I quit smoking cigarettes. Again. I have successfully made it through the first day.
Naturally, I want to punch a newborn baby in its adorable face. I won’t do that though because I’m very anti-baby punching. I’ve always been that way. Personally, I don’t even think you should slap a baby, let alone punch one. I know that might not be a popular opinion, but I don’t care. That’s just how I was raised.
I feel like it though. I would slap the shit out of a hypothetical baby if it crawled up to me right now, all “goo goo, gaa gaa” and shit. I would look this fictitious baby dead in the eyes and say, “Listen to me, fake baby. I’m irritated right now.

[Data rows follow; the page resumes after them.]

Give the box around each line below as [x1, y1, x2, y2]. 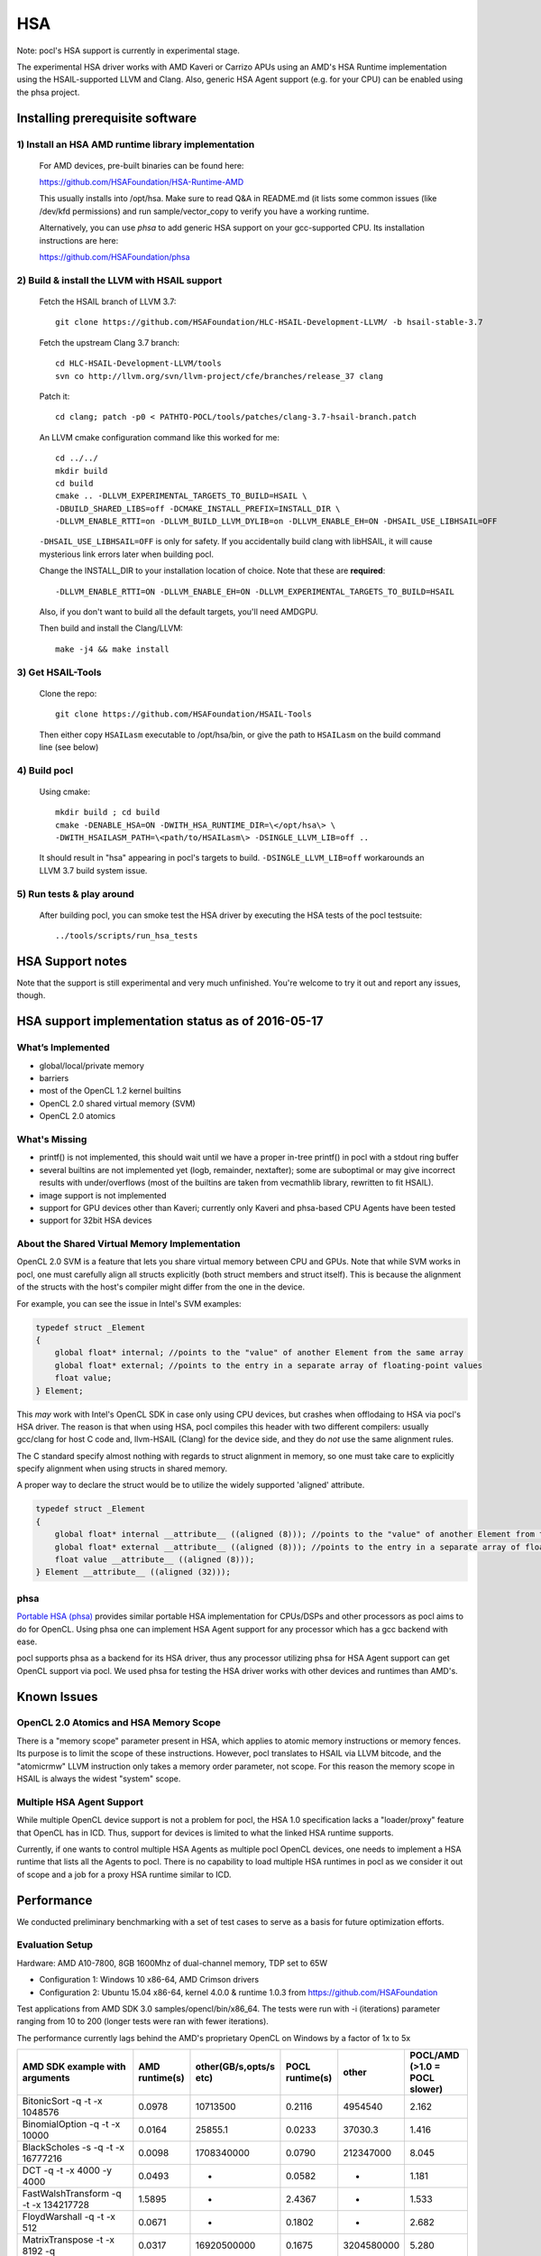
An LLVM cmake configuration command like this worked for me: [39, 431, 280, 442]
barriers [39, 1073, 69, 1084]
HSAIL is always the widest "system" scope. [16, 1773, 181, 1784]
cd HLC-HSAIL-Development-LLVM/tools [55, 358, 223, 369]
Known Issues [16, 1688, 98, 1705]
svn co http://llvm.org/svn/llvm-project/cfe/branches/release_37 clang [55, 371, 383, 381]
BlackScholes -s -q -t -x [22, 2141, 125, 2154]
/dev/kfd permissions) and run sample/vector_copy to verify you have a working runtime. [39, 206, 370, 217]
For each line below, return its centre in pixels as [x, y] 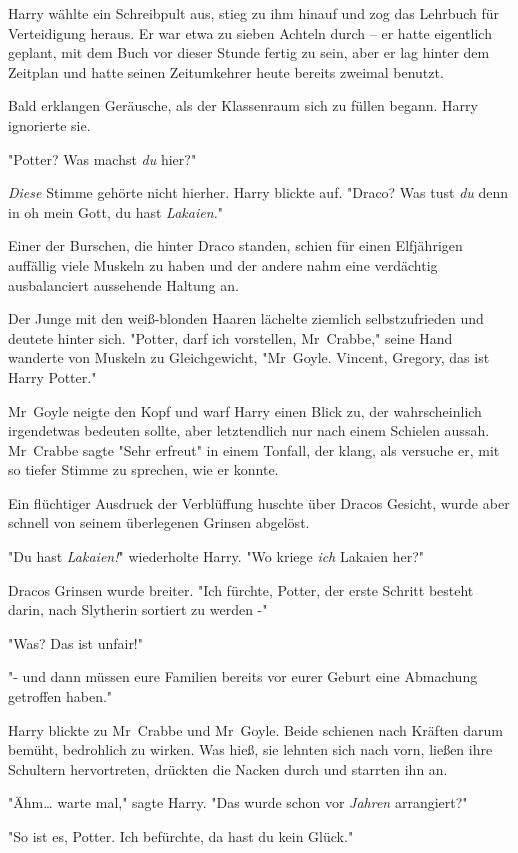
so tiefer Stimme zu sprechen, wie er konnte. [143, 469]
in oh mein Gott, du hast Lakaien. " [116, 211]
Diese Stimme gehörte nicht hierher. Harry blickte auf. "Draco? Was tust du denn [258, 192]
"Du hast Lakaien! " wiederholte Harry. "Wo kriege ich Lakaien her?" [216, 556]
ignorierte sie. [49, 124]
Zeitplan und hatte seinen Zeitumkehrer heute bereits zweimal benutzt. [226, 71]
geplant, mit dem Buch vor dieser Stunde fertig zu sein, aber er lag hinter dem [249, 52]
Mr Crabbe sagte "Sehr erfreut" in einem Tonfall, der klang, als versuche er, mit [254, 449]
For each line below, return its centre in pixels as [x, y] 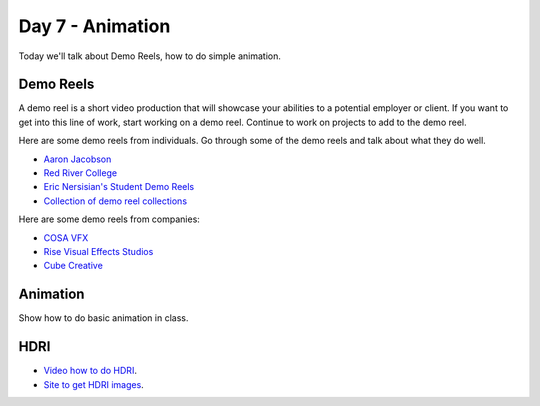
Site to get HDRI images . [93, 384]
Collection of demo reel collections [115, 201]
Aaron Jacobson [77, 159]
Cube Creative [73, 266]
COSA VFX [66, 237]
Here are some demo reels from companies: [109, 219]
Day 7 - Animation [94, 26]
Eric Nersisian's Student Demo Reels [119, 187]
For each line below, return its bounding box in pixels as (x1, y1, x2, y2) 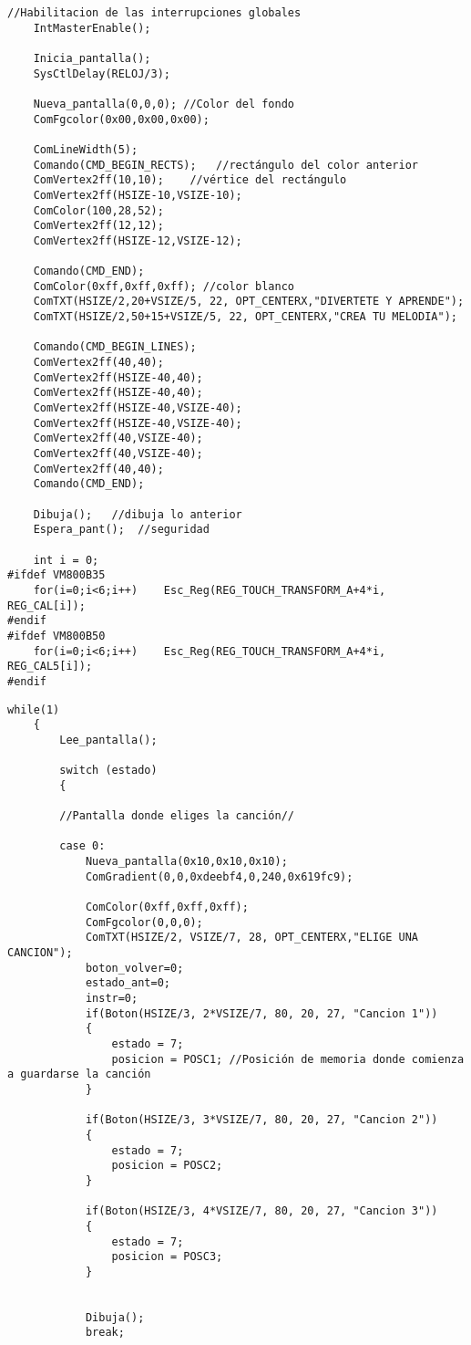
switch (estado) (59, 764, 158, 777)
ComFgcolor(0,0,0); (85, 915, 203, 929)
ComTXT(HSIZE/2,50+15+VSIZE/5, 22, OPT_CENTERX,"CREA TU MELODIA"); (33, 310, 457, 324)
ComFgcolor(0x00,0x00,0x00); (33, 112, 210, 126)
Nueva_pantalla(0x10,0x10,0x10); (85, 855, 288, 869)
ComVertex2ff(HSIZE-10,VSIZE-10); (33, 188, 242, 202)
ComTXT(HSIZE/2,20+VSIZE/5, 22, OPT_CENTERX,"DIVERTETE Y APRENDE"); (33, 295, 465, 308)
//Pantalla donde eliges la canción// (59, 809, 294, 823)
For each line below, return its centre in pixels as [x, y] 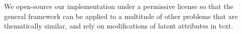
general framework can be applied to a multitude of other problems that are [121, 16]
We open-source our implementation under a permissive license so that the [119, 6]
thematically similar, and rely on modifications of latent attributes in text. [119, 26]
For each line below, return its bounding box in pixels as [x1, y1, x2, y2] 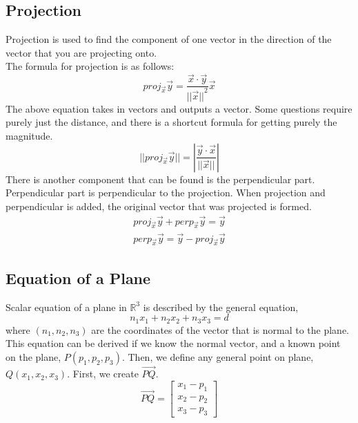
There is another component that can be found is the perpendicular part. [6, 171, 315, 186]
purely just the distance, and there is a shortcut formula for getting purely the [6, 115, 337, 129]
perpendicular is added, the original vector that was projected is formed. [6, 198, 312, 213]
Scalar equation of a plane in [6, 299, 127, 314]
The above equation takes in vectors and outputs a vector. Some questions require [6, 101, 352, 115]
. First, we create [67, 366, 139, 381]
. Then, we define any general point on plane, [121, 349, 314, 364]
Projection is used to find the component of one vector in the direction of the [6, 32, 332, 46]
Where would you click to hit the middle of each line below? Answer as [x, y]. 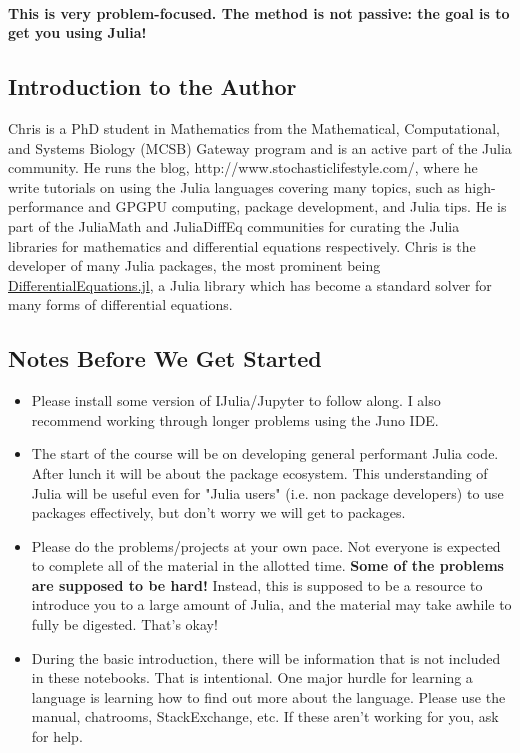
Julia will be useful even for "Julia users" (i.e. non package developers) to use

Why don’t you go bug someone else with your infectious laughter and wild-eyed wonderment?” A baby, of course, does not have the cognitive capacity to engage in conversation with me, so I’d get mad at his silence and hit him. You know, to teach him. Obviously it’s a him, because I would never hit a non-existent baby girl in her face, even if she instigated the confrontation. Not even in self-defense would I punch a defenseless imaginary baby lady. I’m a special kind of gentleman.
So the quitting smoking thing is kind of a big ol’ bitch bastard though. I have been a smoker on and off for about 30 years. I started at 12 or 13, and have smoked for 3 years, quit for 2 years, smoked for 4 years, quit for 3 years, etc. It’s a vicious cycle.
I remember being six or seven years old and stealing one of my fathers cigarettes. He was in the kitchen, probably making a highball, and his pack of Kools were in the living room. I don’t remember what made me decide take one out of the pack. I had probably just watched a movie or tv show that had some cool people smoking butts. Or maybe the Marlboro Man made me do it. But whatever the reason, I did it. I rushed over to the unattended cigarettes and removed two from the pack, because obviously one wouldn’t be enough. All the while I was listening for Dad’s footsteps to come shuffling back into the room and catch me red-handed. I successfully pulled off the heist and absconded out the back door. With my purloined cancer sticks safely tucked into the pockets of my corduroy, I hastily beat feet into the woods.
I was pretty excited to start being a cooler boy, so I struck a match and lit the smoke. I took far too big of a drag, and instead of inhaling it, I swallowed it. I’m not sure if you’ve ever swallowed smoke, but it is fucking painful. I remember coughing and gagging and feeling like my eyes were going to fall out of my head. This went on for only about forever. After I stopped crying and heaving like a baby girl that I would never punch in the face, I broke both cigarettes and swore to God I would never smoke again. Sorry God. I walked back into my house and my mother started yelling at me about “OH, YOU WANT TO BE A SMOKER?!?!” She handed me the rest of my fathers cigarettes and made me sit on the front stairs of our house and smoke them. So the neighbors could see how cool I was. Like Fonzie, if Fonzie smoked. I got violently ill after that.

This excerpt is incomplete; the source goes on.